На той десертной тарелке, которая стояла перед Мишелем, бланманже таяло и, наконец, растаяло, а в душе у Мишеля так и осталась сумятица. Мишель поискал за столом Варвару Федоровну, нашел и обрадовался: рядом с ней сидел веселый зодчий. Он что-то говорил Вареньке, размахивая руками. Варвара Федоровна строго хмурила брови, но все-таки слушала.

«Слава богу, кажется, помирились», – решил Мишель. А вот у музыки с песней выходила явная ссора…

В Новоспасском Мишель за песню заступался, а про то, что в столицах ей еще больше досталось, про то он не знал. В столице приставили к песне ученых гувернеров, гувернеры к песне приступились: «Изволь, песня, по тактам ходить!» А она, бестактная, не хочет. У нее своя мера – воздушный стих. Тужились, тужились ученые наставники, укладывали песню в такты – не уложилась.
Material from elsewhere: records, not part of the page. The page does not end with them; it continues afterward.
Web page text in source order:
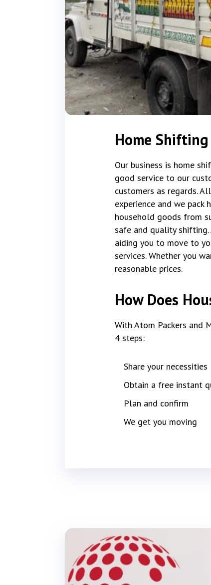
Home
Our business is home
good service to our
customers as regards.
experience and we
household goods from
safe and quality shifting.
aiding you to move to
services. Whether you
reasonable prices.
How Does
With Atom Packers and
4 steps:
Share your necessities
Obtain a free instant
Plan and confirm
We get you moving
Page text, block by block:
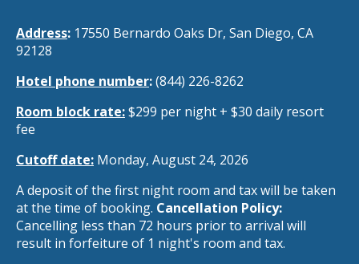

Она все на слово оглядывается, на него счет держит. Стали обучать песню заморским приятностям: «Изволь-ка в гармонию приодеться! Вот тебе гармония лучшего покроя!» А песня опять отмахнулась: «Не хочу, она мне чужая! Коли смыслите, разоденьте меня в мои подголоски-голоса». А премудрые наставники того не слышат, между собой совет держат да в ученые книги сквозь очки смотрят. Что с ней, строптивой, делать? Придется тебя, песня, силком уму-разуму учить! И в такты ее уложили и в гармонию по всем правилам разодели. «Теперь будет очень хорошо, sehr gut!» Только одного наставники-гувернеры не заметили: в ученых хлопотах самую малость упустили: ее, песню.

Усмехнулась песня и опять в народ ушла, жить с народом по дедовой памяти: «Чудят господа! А на то они и господа…»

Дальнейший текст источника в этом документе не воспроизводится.